Gpu Resource Optimization Tool

What is Juice Labs and what does it do?
Juice Labs is a GPU-over-IP software platform that turns GPUs into remote, pooled resources that can be shared and network-attached to AI and graphics workloads. It decouples the application process from the physical GPU, so workloads run on remote GPUs with no changes to your apps or hardware. It supports DirectX, Vulkan, and CUDA workloads, works over LAN and WAN, and is hardware-agnostic across NVIDIA GPUs (including consumer cards). The Juice Desktop Client enables bringing remote GPU power to creative and engineering tools.
How does Juice enable dynamic GPU allocation and maximize utilization?
Juice uses dynamic sharing and pooling to allocate VRAM and compute to workloads on demand. This enables on-the-fly GPU access and higher utilization compared to static partitions, allowing workloads to share GPUs across machines and over networks without rigid hardware limits.
What workloads can I run with Juice?
Juice supports running graphics and AI workloads together. You can run heavy graphical workloads (DirectX 12, Vulkan) and ML compute (CUDA) simultaneously. The Juice Desktop App also enables creative apps (e.g., CATIA, Blender, Unreal Engine) to use remote GPUs with minimal setup and no code changes to your applications.
What platforms and GPUs does Juice support?
Juice works with any NVIDIA GPU (including consumer RTX and workstation cards) and is hardware-agnostic. It offers full Windows support (desktop experience) and Linux-based server support, with cross-platform compatibility between client and host. It also enables cross-OS workflows and cross-architecture bridging.
What is the Juice Desktop App and what can it do for creative apps?
The Juice Desktop App brings remote GPU power to your creative and engineering tools. It supports automatic GPU discovery, profile management for different workflows, real-time latency and performance monitoring, and secure authentication integration. To use it, download and install the client, authenticate with your organization credentials, and run applications with the juice run prefix.
How do I get started with Juice?
- Download and install the Juice Client binaries for your operating system.
- Authenticate with your organization credentials.
- Run your application using the juice run prefix to attach a remote GPU (for example, juice run <application>).
What plans are available and what do they include?
- Juice Free: $0/month. Up to 10 hours of total GPU time per month, pool up to 3 GPU agents, use any NVIDIA GPU up to 40GB VRAM.

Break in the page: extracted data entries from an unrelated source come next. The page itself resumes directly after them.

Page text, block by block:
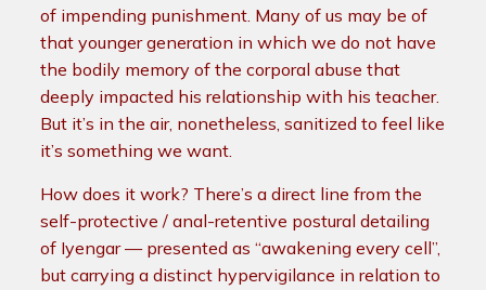
of impending punishment. Many of us may be of
that younger generation in which we do not have
the bodily memory of the corporal abuse that
deeply impacted his relationship with his teacher.
But it’s in the air, nonetheless, sanitized to feel like
it’s something we want.
How does it work? There’s a direct line from the
self-protective / anal-retentive postural detailing
of Iyengar — presented as “awakening every cell”,
but carrying a distinct hypervigilance in relation to
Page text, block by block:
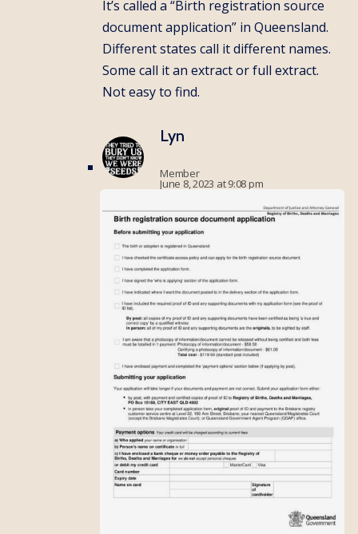
It’s called a “Birth registration source
document application” in Queensland.
Different states call it different names.
Some call it an extract or full extract.
Not easy to find.
Lyn
Member
June 8, 2023 at 9:08 pm
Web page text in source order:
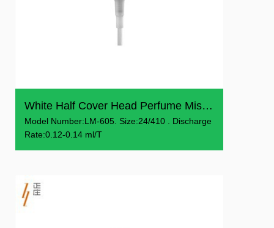
White Half Cover Head Perfume Mist Sprayer
Model Number:LM-605. Size:24/410 . Discharge
Rate:0.12-0.14 ml/T
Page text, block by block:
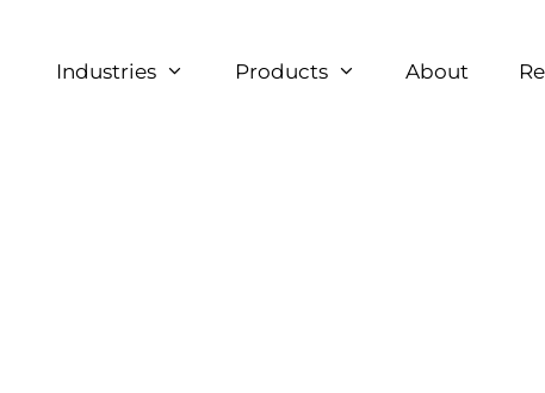
Industries Products About
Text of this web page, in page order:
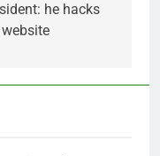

- Juice Pro: $30/month. Unlimited GPU time per month, pool up to 3 GPU agents, use any NVIDIA GPU up to 40GB VRAM.
- Juice Enterprise: Contact sales. Unlimited GPU time, pool unlimited GPU agents, use any NVIDIA GPU of any size.
How is data security and privacy handled with Juice?
Juice emphasizes data locality and secure access: customer data remains at the CPU node (data gravity kept in your control), and remote GPU usage occurs over encrypted connections. The architecture supports TLS-based encryption for data in transit and keeps data from resting on provider systems.
Can I use Juice with HPC clusters and SLURM?
Yes. Juice positions itself as HPC-friendly and SLURM-ready, enabling seamless scheduling so you can request Juice resources as if they were local hardware, without complex job modifications.
Can Juice be used across cloud providers or hyperscalers?
Yes. Juice supports multi-cloud arbitrage (AWS, GCP, Azure) and lets you keep your data and control plane in one environment while bursting to neoclouds for compute. You can access H100s and A100s on providers like CoreWeave, Nebius, or Lambda when native capacity is unavailable. No Terraform or Kubernetes federation is required—just point your local Juice client to a remote agent IP.
Where can I learn more or get started?
- Read the official Documentation
- Download the Juice Client and install
- Authenticate and start running applications with juice run
- Contact Sales for Enterprise plans or additional support
Does Juice support cross-architecture setups (e.g., ARM edge devices to x86 GPUs)?
Yes. Juice offers cross-architecture bridging that connects ARM-based edge devices to powerful x86 data-center GPUs, enabling a unified remote-GPU workflow across different hardware architectures.